▶ _Work required_
Transcribe the entries below exactly, starting with the line that has "Amino App For" and stopping after the line that has "that a processo"; no pictures belong in the copy.

Dataset extract Block Start

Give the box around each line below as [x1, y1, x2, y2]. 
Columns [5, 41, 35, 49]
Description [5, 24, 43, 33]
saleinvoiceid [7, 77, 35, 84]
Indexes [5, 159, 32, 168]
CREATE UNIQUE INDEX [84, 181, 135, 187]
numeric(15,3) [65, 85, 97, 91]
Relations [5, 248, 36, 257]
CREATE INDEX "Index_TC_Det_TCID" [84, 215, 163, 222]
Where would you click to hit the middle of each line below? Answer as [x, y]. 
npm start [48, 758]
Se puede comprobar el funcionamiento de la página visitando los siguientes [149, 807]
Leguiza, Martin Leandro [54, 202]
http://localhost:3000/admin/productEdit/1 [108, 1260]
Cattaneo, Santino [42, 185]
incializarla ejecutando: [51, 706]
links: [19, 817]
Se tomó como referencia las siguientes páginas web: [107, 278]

Dataset extract Block End
Dataset extract Block Start

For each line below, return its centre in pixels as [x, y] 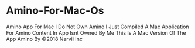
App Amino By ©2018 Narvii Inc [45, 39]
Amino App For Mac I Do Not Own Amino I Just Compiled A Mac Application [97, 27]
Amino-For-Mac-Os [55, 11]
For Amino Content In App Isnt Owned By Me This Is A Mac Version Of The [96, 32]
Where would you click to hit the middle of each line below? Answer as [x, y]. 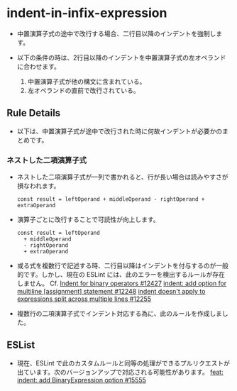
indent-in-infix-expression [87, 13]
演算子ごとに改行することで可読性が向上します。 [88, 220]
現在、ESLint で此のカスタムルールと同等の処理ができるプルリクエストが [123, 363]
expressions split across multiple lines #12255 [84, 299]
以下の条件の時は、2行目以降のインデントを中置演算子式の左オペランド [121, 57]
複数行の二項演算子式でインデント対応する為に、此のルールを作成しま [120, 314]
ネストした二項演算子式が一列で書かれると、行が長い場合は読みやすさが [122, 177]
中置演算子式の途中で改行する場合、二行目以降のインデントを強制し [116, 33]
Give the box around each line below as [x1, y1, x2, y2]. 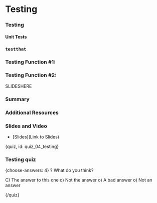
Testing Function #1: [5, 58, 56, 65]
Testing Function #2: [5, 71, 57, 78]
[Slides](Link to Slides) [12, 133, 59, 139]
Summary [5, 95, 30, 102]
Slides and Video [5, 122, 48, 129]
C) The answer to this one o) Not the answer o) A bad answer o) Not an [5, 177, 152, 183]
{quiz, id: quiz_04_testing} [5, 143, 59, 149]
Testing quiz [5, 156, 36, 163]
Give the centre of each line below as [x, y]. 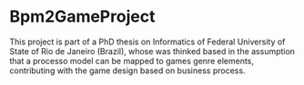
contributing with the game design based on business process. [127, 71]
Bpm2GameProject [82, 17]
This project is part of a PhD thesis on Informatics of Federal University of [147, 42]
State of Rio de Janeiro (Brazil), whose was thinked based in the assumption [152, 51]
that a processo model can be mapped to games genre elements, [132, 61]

Dataset extract Block End
Dataset extract Block Start

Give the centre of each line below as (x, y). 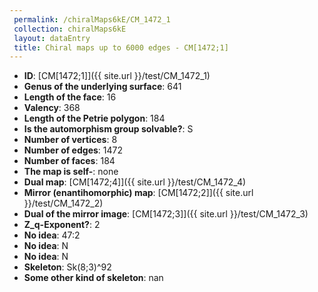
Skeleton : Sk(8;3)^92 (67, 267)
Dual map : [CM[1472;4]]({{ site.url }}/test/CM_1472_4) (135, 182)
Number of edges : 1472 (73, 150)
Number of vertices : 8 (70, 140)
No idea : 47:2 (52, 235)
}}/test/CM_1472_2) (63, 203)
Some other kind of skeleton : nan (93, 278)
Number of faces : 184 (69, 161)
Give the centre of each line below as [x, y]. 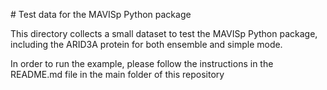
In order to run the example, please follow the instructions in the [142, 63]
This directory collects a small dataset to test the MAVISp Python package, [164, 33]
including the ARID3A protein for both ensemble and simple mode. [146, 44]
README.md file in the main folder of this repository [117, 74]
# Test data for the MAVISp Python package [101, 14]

Dataset extract Block End

▶ _Result_
Amino App For Mac I Do Not Own Amino I Just Compiled A Mac Application [97, 27]
Amino-For-Mac-Os [55, 11]
For Amino Content In App Isnt Owned By Me This Is A Mac Version Of The [96, 32]
Where would you click to hit the middle of each line below? Answer as [x, y]. 
indent-in-infix-expression [87, 13]
演算子ごとに改行することで可読性が向上します。 [88, 220]
現在、ESLint で此のカスタムルールと同等の処理ができるプルリクエストが [123, 363]
expressions split across multiple lines #12255 [84, 299]
以下の条件の時は、2行目以降のインデントを中置演算子式の左オペランド [121, 57]
複数行の二項演算子式でインデント対応する為に、此のルールを作成しま [120, 314]
ネストした二項演算子式が一列で書かれると、行が長い場合は読みやすさが [122, 177]
中置演算子式の途中で改行する場合、二行目以降のインデントを強制し [116, 33]
Give the box around each line below as [x1, y1, x2, y2]. 
Testing Function #1: [5, 58, 56, 65]
Testing Function #2: [5, 71, 57, 78]
[Slides](Link to Slides) [12, 133, 59, 139]
Summary [5, 95, 30, 102]
Slides and Video [5, 122, 48, 129]
C) The answer to this one o) Not the answer o) A bad answer o) Not an [5, 177, 152, 183]
{quiz, id: quiz_04_testing} [5, 143, 59, 149]
Testing quiz [5, 156, 36, 163]
Give the centre of each line below as [x, y]. 
contributing with the game design based on business process. [127, 71]
Bpm2GameProject [82, 17]
This project is part of a PhD thesis on Informatics of Federal University of [147, 42]
State of Rio de Janeiro (Brazil), whose was thinked based in the assumption [152, 51]
that a processo model can be mapped to games genre elements, [132, 61]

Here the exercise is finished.